Joint integrability and spectral rigidity for Anosov diffeomorphisms

TL;DR

This paper investigates the geometric and spectral properties of Anosov diffeomorphisms on tori, showing that joint integrability of certain subbundles implies conjugacy to linear models and spectral rigidity, with specific results in four dimensions.

Contribution

It establishes conditions under which Anosov diffeomorphisms are conjugate to linear models, revealing spectral rigidity and coherence properties, especially in four-dimensional cases.

Findings

Joint integrability implies conjugacy to linear foliation.

Existence of finest dominated splitting matching linear model.

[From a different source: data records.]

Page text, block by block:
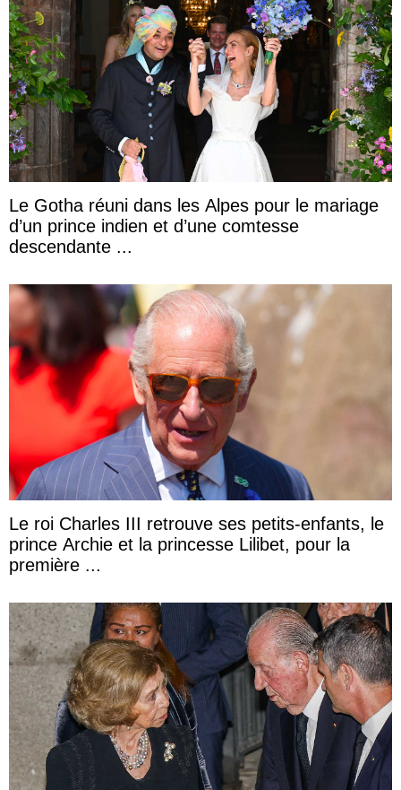
Le Gotha réuni dans les Alpes pour le mariage
d’un prince indien et d’une comtesse
descendante ...
Le roi Charles III retrouve ses petits-enfants, le
prince Archie et la princesse Lilibet, pour la
première ...
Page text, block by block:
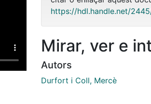
https://hdl.handle.net/
Mirar, ver e
Autors
Durfort i Coll, Mercè
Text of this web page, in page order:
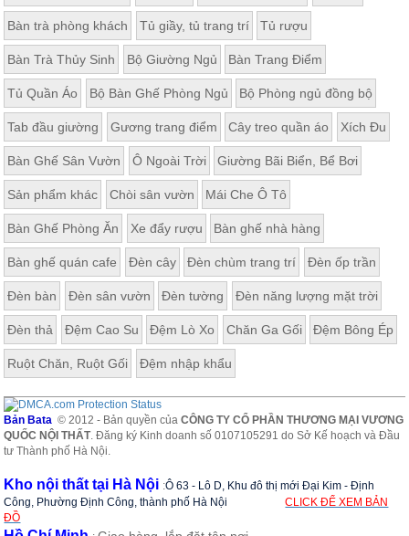
Bàn trà phòng khách Tủ giầy, tủ trang trí Tủ rượu
Bàn Trà Thủy Sinh Bộ Giường Ngủ Bàn Trang Điểm
Tủ Quần Áo Bộ Bàn Ghế Phòng Ngủ Bộ Phòng ngủ đồng bộ
Tab đầu giường Gương trang điểm Cây treo quần áo Xích Đu
Bàn Ghế Sân Vườn Ô Ngoài Trời Giường Bãi Biển, Bể Bơi
Sản phẩm khác Chòi sân vườn Mái Che Ô Tô
Bàn Ghế Phòng Ăn Xe đẩy rượu Bàn ghế nhà hàng
Bàn ghế quán cafe Đèn cây Đèn chùm trang trí Đèn ốp trần
Đèn bàn Đèn sân vườn Đèn tường Đèn năng lượng mặt trời
Đèn thả Đệm Cao Su Đệm Lò Xo Chăn Ga Gối Đệm Bông Ép
Ruột Chăn, Ruột Gối Đệm nhập khẩu
Bản Bata © 2012 - Bản quyền củaCÔNG TY CỔ PHẦN THƯƠNG MẠI VƯƠNG
QUỐC NỘI THẤT. Đăng ký Kinh doanh số 0107105291 do Sở Kế hoạch và Đầu
tư Thành phố Hà Nội.
Kho nội thất tại Hà Nội :Ô 63 - Lô D, Khu đô thị mới Đại Kim - Định
Công, Phường Định Công, thành phố Hà Nội
CLICK ĐỂ XEM BẢN
ĐỒ
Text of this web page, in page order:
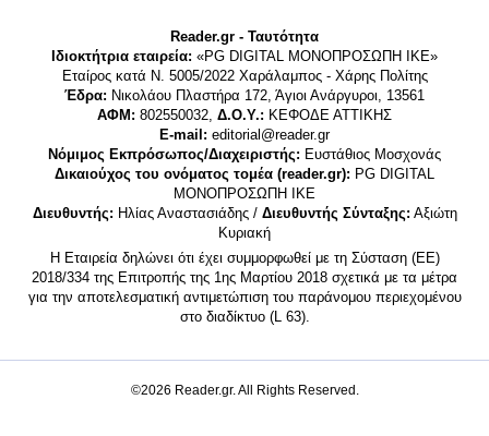
Reader.gr - Ταυτότητα
Ιδιοκτήτρια εταιρεία: «PG DIGITAL MONΟΠΡΟΣΩΠΗ ΙΚΕ»
Εταίρος κατά Ν. 5005/2022 Χαράλαμπος - Χάρης Πολίτης
Έδρα: Νικολάου Πλαστήρα 172, Άγιοι Ανάργυροι, 13561
ΑΦΜ: 802550032, Δ.Ο.Υ.: ΚΕΦΟΔΕ ΑΤΤΙΚΗΣ
E-mail: editorial@reader.gr
Νόμιμος Εκπρόσωπος/Διαχειριστής: Ευστάθιος Μοσχονάς
Δικαιούχος του ονόματος τομέα (reader.gr): PG DIGITAL
MONΟΠΡΟΣΩΠΗ ΙΚΕ
Διευθυντής: Ηλίας Αναστασιάδης / Διευθυντής Σύνταξης: Αξιώτη
Κυριακή
Η Εταιρεία δηλώνει ότι έχει συμμορφωθεί με τη Σύσταση (ΕΕ)
2018/334 της Επιτροπής της 1ης Μαρτίου 2018 σχετικά με τα μέτρα
για την αποτελεσματική αντιμετώπιση του παράνομου περιεχομένου
στο διαδίκτυο (L 63).
©2026 Reader.gr. All Rights Reserved.
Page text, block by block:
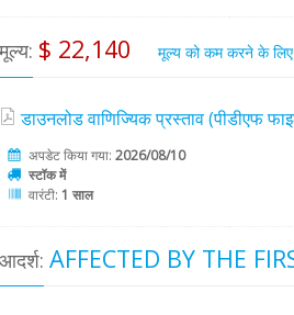
मूल्य: $ 22,140 मूल्य को कम करने के
डाउनलोड वाणिज्यिक प्रस्ताव (पीडीएफ
अपडेट किया गया: 2026/08/10
स्टॉक में
वारंटी: 1 साल
आदर्श: AFFECTED BY THE
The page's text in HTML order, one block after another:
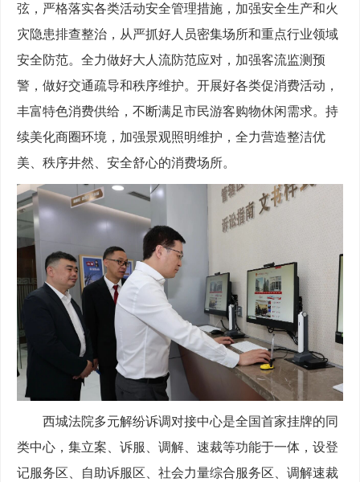
弦，严格落实各类活动安全管理措施，加强安全生产和火
灾隐患排查整治，从严抓好人员密集场所和重点行业领域
安全防范。全力做好大人流防范应对，加强客流监测预
警，做好交通疏导和秩序维护。开展好各类促消费活动，
丰富特色消费供给，不断满足市民游客购物休闲需求。持
续美化商圈环境，加强景观照明维护，全力营造整洁优
美、秩序井然、安全舒心的消费场所。
西城法院多元解纷诉调对接中心是全国首家挂牌的同
类中心，集立案、诉服、调解、速裁等功能于一体，设登
记服务区、自助诉服区、社会力量综合服务区、调解速裁
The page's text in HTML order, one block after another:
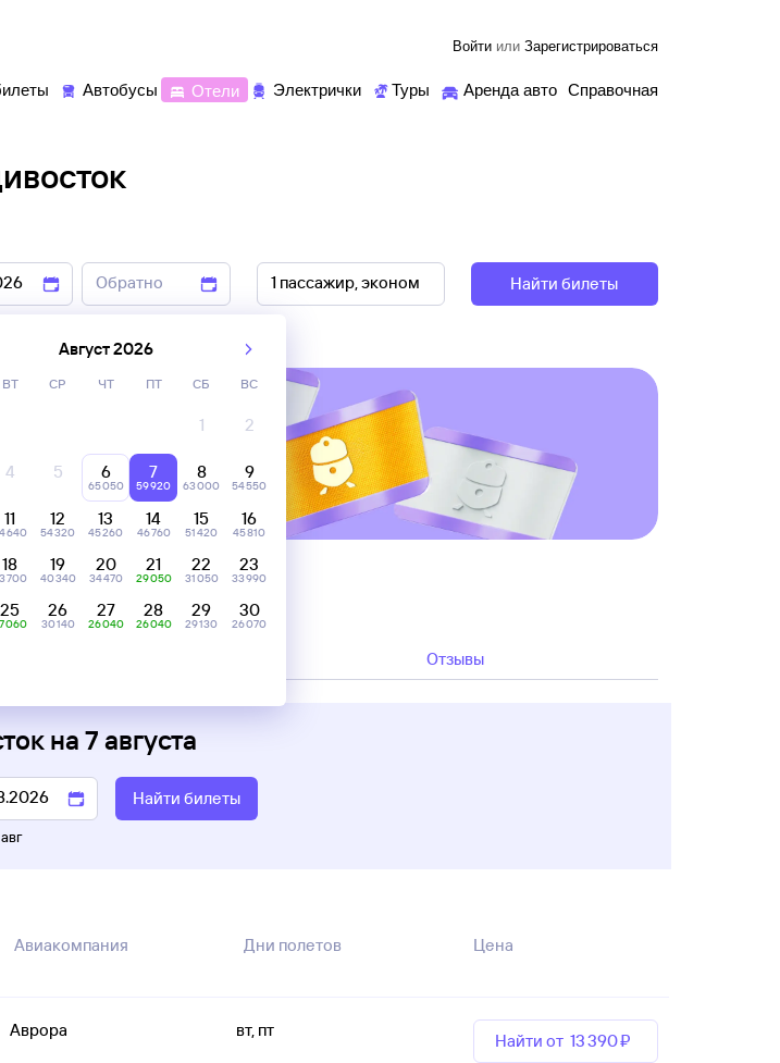
Войти или Зарегистрироваться
Автобусы Отели Электрички Туры Аренда авто Справочная
Найти билеты
Отзывы
на 7 августа
Найти билеты
Авиакомпания Дни полетов Цена
Аврора вт, пт
Найти от 13 ⁠390 ⁠₽
Август 2026
ВТ СР ЧТ ПТ СБ ВС
1 2
4 5 6
65 ⁠050
7
59 ⁠920
8
63 ⁠000
9
54 ⁠550
11
⁠640
12
54 ⁠320
13
45 ⁠260
14
46 ⁠760
15
51 ⁠420
16
45 ⁠810
18
⁠700
19
40 ⁠340
20
34 ⁠470
21
29 ⁠050
22
31 ⁠050
23
33 ⁠990
25
⁠060
26
30 ⁠140
27
26 ⁠040
28
26 ⁠040
29
29 ⁠130
30
26 ⁠070
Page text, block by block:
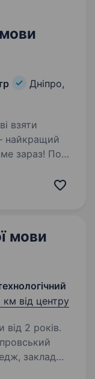
Дніпро,
взяти
зараз! Поки
мови
км від центру
від 2 років.
заклад
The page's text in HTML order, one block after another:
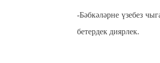
-Бәбкәләрне үзебез
бетердек диярлек.
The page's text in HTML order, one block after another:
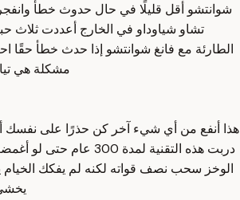
شوانتشو أقل قليلًا في حال حدوث خطأ وانفجر
تشاو شياوداو في الخارج أعددت ثلاث
الطارئة مع فانغ شوانتشو إذا حدث خطأ حقًا
مشكلة هي
هذا أنفع من أي شيء آخر كن حذرًا على نفسك
دربت هذه التقنية لمدة
الوخز سحب نصف قواته لكنه لم يفكك الخيام
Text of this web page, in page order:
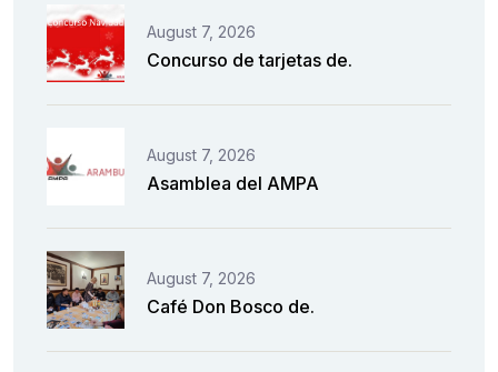
August 7, 2026
Concurso de tarjetas de.
August 7, 2026
Asamblea del AMPA
August 7, 2026
Café Don Bosco de.
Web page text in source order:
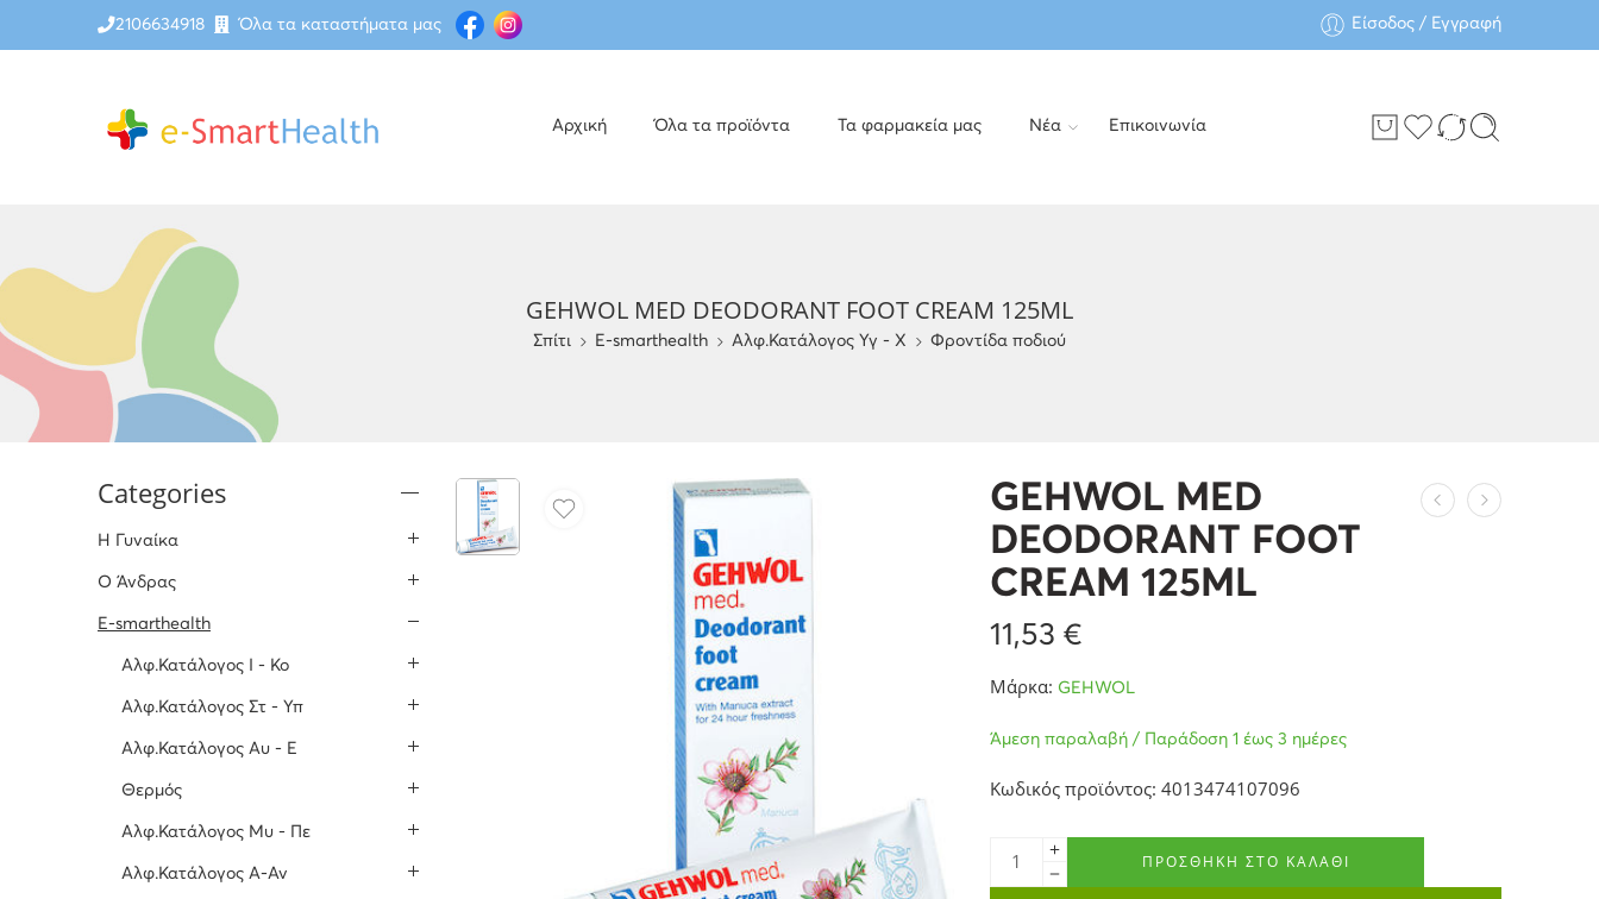
2106634918 Όλα τα καταστήματα μας Είσοδος / Εγγραφή
Αρχική Όλα τα προϊόντα Τα φαρμακεία μας Νέα Επικοινωνία
GEHWOL MED DEODORANT FOOT CREAM 125ML
Σπίτι E-smarthealth Αλφ.Κατάλογος Υγ - Χ Φροντίδα ποδιού
GEHWOL MED
DEODORANT FOOT
CREAM 125ML
11,53 €
Μάρκα: GEHWOL
Άμεση παραλαβή / Παράδοση 1 έως 3 ημέρες
Κωδικός προϊόντος: 4013474107096
ΠΡΟΣΘΉΚΗ ΣΤΟ ΚΑΛΆΘΙ
Categories
H Γυναίκα
O Άνδρας
E-smarthealth
Αλφ.Κατάλογος Ι - Κο
Αλφ.Κατάλογος Στ - Υπ
Αλφ.Κατάλογος Αυ - Ε
Θερμός
Αλφ.Κατάλογος Μυ - Πε
Αλφ.Κατάλογος Α-Αν
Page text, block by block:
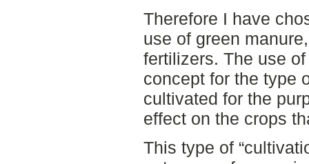
Therefore I have
use of green
fertilizers. The use
concept for the type
cultivated for the
effect on the crops
This type of
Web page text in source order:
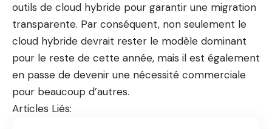
outils de cloud hybride pour garantir une migration
transparente. Par conséquent, non seulement le
cloud hybride devrait rester le modèle dominant
pour le reste de cette année, mais il est également
en passe de devenir une nécessité commerciale
pour beaucoup d’autres.
Articles Liés:
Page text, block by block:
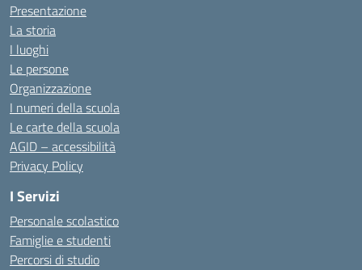
Presentazione
La storia
I luoghi
Le persone
Organizzazione
I numeri della scuola
Le carte della scuola
AGID – accessibilità
Privacy Policy
I Servizi
Personale scolastico
Famiglie e studenti
Percorsi di studio
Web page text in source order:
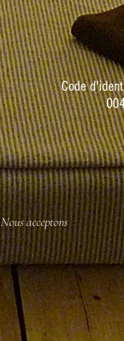
Code
Nous acceptons

Spectral rigidity along stable and unstable subbundles.

Abstract

Let $f\colon\mathbb{T}^d\to\mathbb{T}^d$ be an Anosov diffeomorphism whose linearization $A\in{\rm GL}(d,\mathbb{Z})$ is irreducible. Assume that $f$ is also absolutely partially hyperbolic where a weak stable subbundle is considered as the center subbundle. We show that if the strong stable and unstable subbundles are jointly integrable, then $f$ is dynamically coherent and all foliations match corresponding linear foliation under the conjugacy to the linearization $A$. Moreover, $f$ admits the finest dominated splitting in weak stable subbundle with dimensions matching those for $A$, and it has spectral rigidity along all these subbundles. In dimension 4 we are also able to obtain a similar result which allows to group the weak stable and unstable subbundles into a center subbundle and assumes joint integrability of strong stable and unstable subbundles. As an application, we show that for every symplectic diffeomorphism $f\in{\rm Diff}^2_{\omega}(\mathbb{T}^4)$ which is $C^1$-close to an irreducible non-conformal automorphism $A\in{\rm Sp}(4,\mathbb{Z})$, the extremal subbundles of $f$ are jointly integrable if and only if $f$ is smoothly conjugate to $A$.